When many of us grew up, it was the arms' race or the space race. Today it's the technology race. It seems that every day the technology we bought or leased is no longer cutting edge; in many cases it is irrelevant. Or, because the technology isn't up to snuff, be it latest greatest or more likely it isn't fully implemented or properly implemented, our companies suffer and so do our bottom lines. An interesting article in the May CFO magazine "Seed Trap" talks about this phenomenon targeting obviously financial type systems.

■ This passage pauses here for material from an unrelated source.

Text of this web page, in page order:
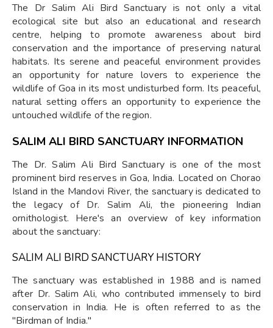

But the issue is just about finance systems; its about all systems. The anthesis to issue is when is or at what point is the latest and greatest technology enough; is that incremental increase in power, speed, functionality worth the cost? Especially if our employees are not taking advantage of the systems currently in place. How do you, the executive weigh these factors and find the right mix of functionality, cost, training and productivity?


Topic Expert
Keith Perry
Title: Director of Global Accounting
Company: Agrinos, Inc.
(Director of Global Accounting, Agrinos, Inc.) |


Was that rhetorical? ;-)

More seriously, IMHO there are two sides to this issue, and we actually had several cases in grad school that touched on it.

The first; it is a back-to-basics question. Do the proper ROI, and take into account short lifespans, training and retraining, termination of related / necessary systems, etc. One of the "gotchas", that these days arises frequently, is that even if you have a positive ROI today ("I'm going to build out web services integration!"), that may be built into next years project making today's investment wasteful (although not negating the ROI).

The Second; it's a variation on the innovators dilemma. With your systems and processes already built, re-engineering can simply appear to have a negative ROI, even if it leaves you vulnerable to failure in the end. For that you need to look beyond ROI at long-term competitive strategy and ignore the short stuff (mostly).